▶ _EXTRACTED MATERIAL_:
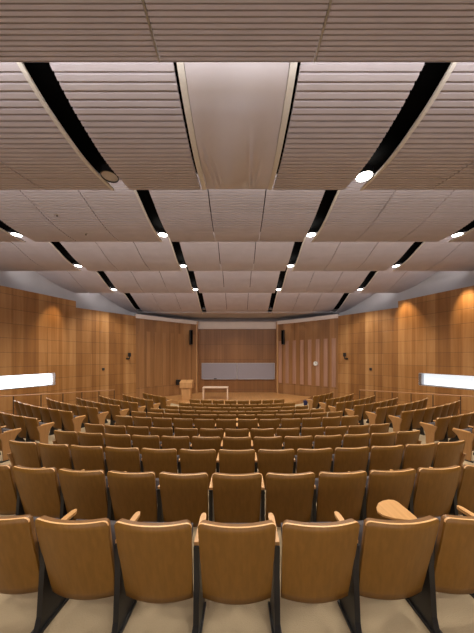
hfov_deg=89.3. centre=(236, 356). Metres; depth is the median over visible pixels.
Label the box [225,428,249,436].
chair
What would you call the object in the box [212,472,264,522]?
chair
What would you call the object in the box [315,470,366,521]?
chair
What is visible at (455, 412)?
chair
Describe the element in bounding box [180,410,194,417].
chair
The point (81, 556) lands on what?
chair
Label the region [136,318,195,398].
wall
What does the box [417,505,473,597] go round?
chair
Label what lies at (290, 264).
ceiling light
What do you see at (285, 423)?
chair
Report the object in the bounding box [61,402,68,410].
chair
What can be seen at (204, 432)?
chair
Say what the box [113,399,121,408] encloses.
chair
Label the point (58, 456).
chair
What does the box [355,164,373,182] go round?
ceiling light
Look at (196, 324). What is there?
trim
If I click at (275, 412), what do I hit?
chair
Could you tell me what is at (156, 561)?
chair
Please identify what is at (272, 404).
chair
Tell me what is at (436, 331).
wall
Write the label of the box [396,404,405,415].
chair
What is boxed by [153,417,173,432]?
chair
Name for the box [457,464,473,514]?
chair
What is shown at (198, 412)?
chair
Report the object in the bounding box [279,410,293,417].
chair
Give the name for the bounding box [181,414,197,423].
chair
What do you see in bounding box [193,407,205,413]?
chair
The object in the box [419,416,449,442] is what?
chair
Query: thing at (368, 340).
wall
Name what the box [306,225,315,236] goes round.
ceiling light
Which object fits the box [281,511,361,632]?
chair
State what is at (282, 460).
chair
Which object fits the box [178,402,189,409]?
chair
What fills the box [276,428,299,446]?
chair
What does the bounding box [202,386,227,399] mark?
table
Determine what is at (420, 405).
chair
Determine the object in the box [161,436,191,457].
chair
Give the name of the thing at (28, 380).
window
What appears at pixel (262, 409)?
chair
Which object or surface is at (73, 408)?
chair
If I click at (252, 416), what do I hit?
chair
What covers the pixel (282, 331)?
loudspeaker
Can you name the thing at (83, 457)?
chair
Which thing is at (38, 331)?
wall
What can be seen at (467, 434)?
chair
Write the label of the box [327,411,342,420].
chair
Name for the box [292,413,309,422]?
chair
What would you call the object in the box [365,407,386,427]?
chair
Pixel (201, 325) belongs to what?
trim
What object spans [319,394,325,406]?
chair
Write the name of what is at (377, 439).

▶ _PROMPT_: Set down exactly the lines above, from the one containing "What object spans [319,394,325,406]?" to the final line of the material, with both ends kept and no other lines.

▶ _SOLUTION TO THE PROBLEM_:
What object spans [319,394,325,406]?
chair
Write the name of what is at (377, 439).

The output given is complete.